Асаргад от греха подальше постарался спрятаться за коня. Эбар последовал его примеру, только высокородные этого не сделали, а зря. Хорошо хоть Гнур лишь разинув рот просто разглядывал, а вот Уйбар, толи забыл всё что ему Асаргад про них рассказывал, толи не поверил, толи просто по привычке, а как известно привычка – дело необоримое, взял, да и полез к ним с разговорами. Познакомиться, видите ли, он захотел.
Закончилось это для урартца разбитой в кровь головой, заломленными за спину руками, связанными в локтях, непонятно куда исчезнувшими штанами и петлёй на мошонке из тонкой конской верёвочки, которой молодого повесу привязали к конскому хвосту одного из скакунов воительниц, и в таком неприглядном виде приготовили тащить пленника к себе в логово, как бычка на привязи.
После Уйбара, и на Гнура накинулись, в какой-то момент дёрнувшегося на защиту друга, но лишь проявив намерение, на действия горец всё же не решился. Девы позубоскалили, провоцируя молодого красавца на ответную грубость, но у того хватило ума промолчать и проглотить обидные слова, хотя было видно, что держался гордый сын вождя на последнем пределе.
Это небольшое стойбище посреди голодной степи, как оказалось предназначалось именно для таких вот странствующих боевых подразделений в первую очередь, и являлось некой перевалочной базой, где курсирующие небольшие летучие отряды орды отдыхали, пополняя запасы воды и еды.
Старшая этих ненавистниц всего мужского, о чём-то коротко переговорив с атаманом оазисного стана велела девам пить, перекусывать и отдыхать, сама, в отличие от своих подопечных отправилась в специально предназначенный гостевой шатёр.

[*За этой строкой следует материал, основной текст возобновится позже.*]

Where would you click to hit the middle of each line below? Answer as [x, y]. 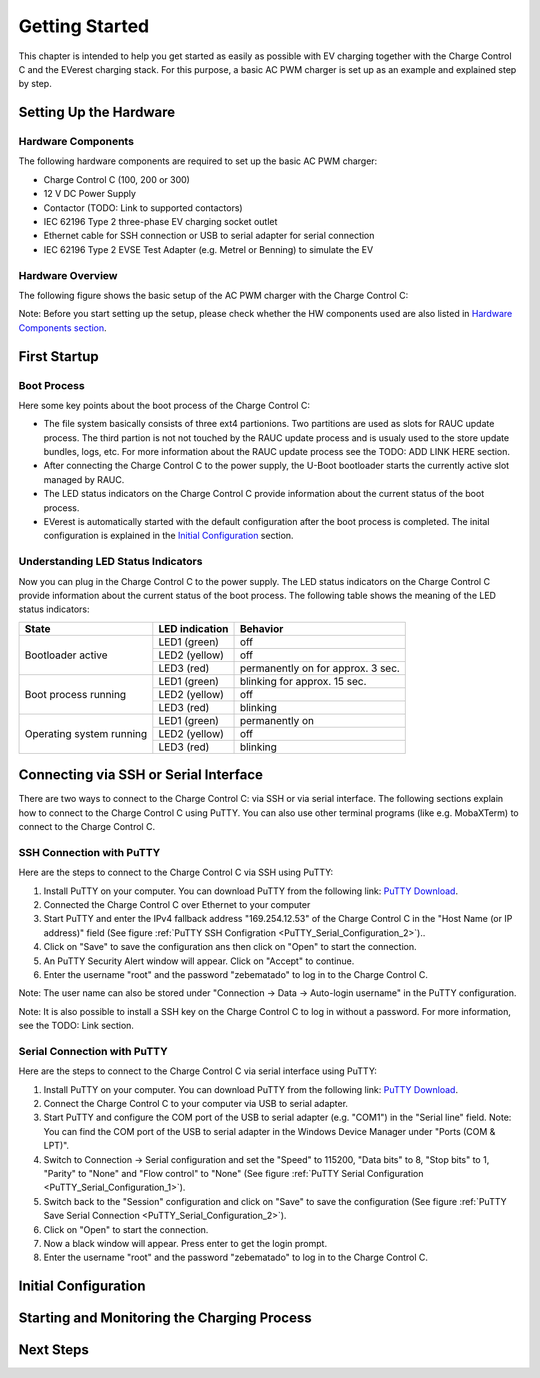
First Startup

Атаман, сопровождая воительницу заикнулся по пути о четвёрке молодцев, приставшей к его стану, но старшая толи устала с дороги, толи ей по жизни на такие мелочи было наплевать, но хозяину стойбища ничего не ответила, сделав вид что не услышала.
Глава стойбища с раболепным видом проводил воительницу до самого входа в шатёр, где гордая и заносчивая мужерезка скрылась, а он так и не решившись последовать за ней и не получив приглашение, на которое явно рассчитывал, тут же ретировался и с грозным видом командира пошёл по стану раздавать указания налево и направо, вымещая зло на подчинённых.
Девы её отряда ночевали прямо в степи у костра. Уйбар, как провинившейся, так всю ночь и проходил с голой задницей за конём, к хвосту которого был привязан за мошонку, но правда, сняв штаны, девы обули мужчине сапоги. И на том спасибо. Его друзья тоже не спали и всю ночь, строя планы освобождения Уйбара с последующим бегством, но мужерезки оказались на чеку, постоянно дежуря по три вокруг своей стоянки, да и кони от них далеко в степь не отходили, топтались тут же как привязанные, хотя их даже не стреножили.
Что за время унизительной ночёвки успел передумать Уйбар, он никому не рассказывал, а когда кто-нибудь из них вспоминал об этом инциденте, то несмотря на весёлость до этого, замолкал и уходил в себя. Друзья старались никогда не обсуждать совместно пережитого позора.
Асаргад же забыть своих чувств о первой встрече с мужерезками не смог просто по тому, что не мог этого сделать физически. Гремучая смесь страха, ужаса, долга и совести. Вставшие дыбом волосы и дрожь во всём теле, как клеймо запечатлелось у него в голове и устойчиво прицепилось к образам мужененавистных дев.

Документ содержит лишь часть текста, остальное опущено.